> _Problem to work on_
Nothing below is to be printed except the lines between the line holding "Testy użyteczności (128, 636)" and the line holding "Eliminacja znalezionych błędów (122, 705)", inclusive, each exactly as it appears.

[Records from a collection]
· · · · · · ·

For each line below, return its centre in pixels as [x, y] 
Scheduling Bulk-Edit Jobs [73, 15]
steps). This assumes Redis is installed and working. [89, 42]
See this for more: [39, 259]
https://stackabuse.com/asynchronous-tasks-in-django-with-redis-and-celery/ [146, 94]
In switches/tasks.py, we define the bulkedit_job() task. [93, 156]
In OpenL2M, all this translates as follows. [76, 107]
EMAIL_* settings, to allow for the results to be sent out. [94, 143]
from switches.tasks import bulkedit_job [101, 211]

· · · · · · ·

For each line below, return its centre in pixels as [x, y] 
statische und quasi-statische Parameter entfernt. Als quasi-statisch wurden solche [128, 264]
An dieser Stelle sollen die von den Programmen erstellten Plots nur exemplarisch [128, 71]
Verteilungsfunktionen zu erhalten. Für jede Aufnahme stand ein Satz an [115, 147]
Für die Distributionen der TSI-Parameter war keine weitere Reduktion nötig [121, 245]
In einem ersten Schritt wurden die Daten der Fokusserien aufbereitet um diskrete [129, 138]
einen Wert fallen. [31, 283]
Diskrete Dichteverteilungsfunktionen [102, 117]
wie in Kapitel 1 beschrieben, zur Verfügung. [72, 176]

· · · · · · ·

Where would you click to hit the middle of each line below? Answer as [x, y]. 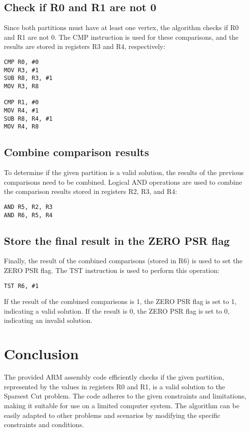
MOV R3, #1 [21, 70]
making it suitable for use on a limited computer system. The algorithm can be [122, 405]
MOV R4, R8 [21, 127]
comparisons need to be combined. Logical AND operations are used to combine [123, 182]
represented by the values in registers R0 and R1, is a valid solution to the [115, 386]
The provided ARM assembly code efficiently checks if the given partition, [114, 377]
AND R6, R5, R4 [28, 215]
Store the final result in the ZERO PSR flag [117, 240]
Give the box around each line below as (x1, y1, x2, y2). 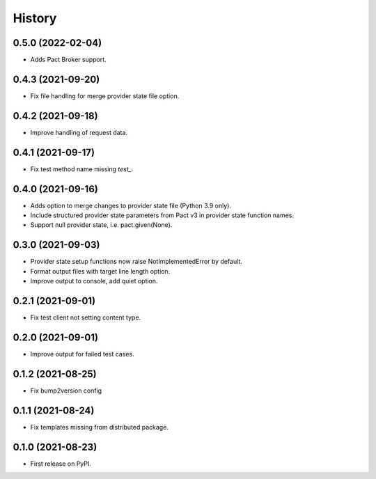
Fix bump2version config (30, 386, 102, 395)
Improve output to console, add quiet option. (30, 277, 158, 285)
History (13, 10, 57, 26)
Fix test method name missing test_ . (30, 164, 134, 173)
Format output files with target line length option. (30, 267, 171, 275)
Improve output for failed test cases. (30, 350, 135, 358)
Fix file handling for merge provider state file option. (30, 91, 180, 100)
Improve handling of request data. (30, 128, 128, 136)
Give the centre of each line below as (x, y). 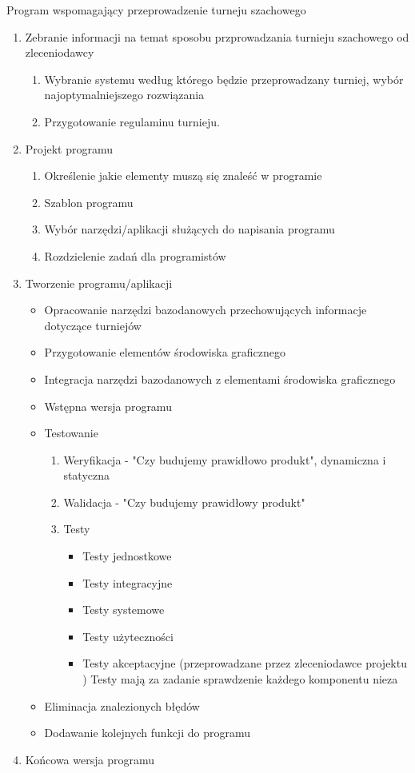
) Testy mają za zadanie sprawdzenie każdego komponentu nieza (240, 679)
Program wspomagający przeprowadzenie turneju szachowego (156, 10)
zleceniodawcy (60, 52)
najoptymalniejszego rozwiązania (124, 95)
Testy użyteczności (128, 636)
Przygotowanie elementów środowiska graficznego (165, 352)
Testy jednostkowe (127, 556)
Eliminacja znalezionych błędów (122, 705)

· · · · · · ·

> _Written solution_
Testy użyteczności (128, 636)
Przygotowanie elementów środowiska graficznego (165, 352)
Testy jednostkowe (127, 556)
Eliminacja znalezionych błędów (122, 705)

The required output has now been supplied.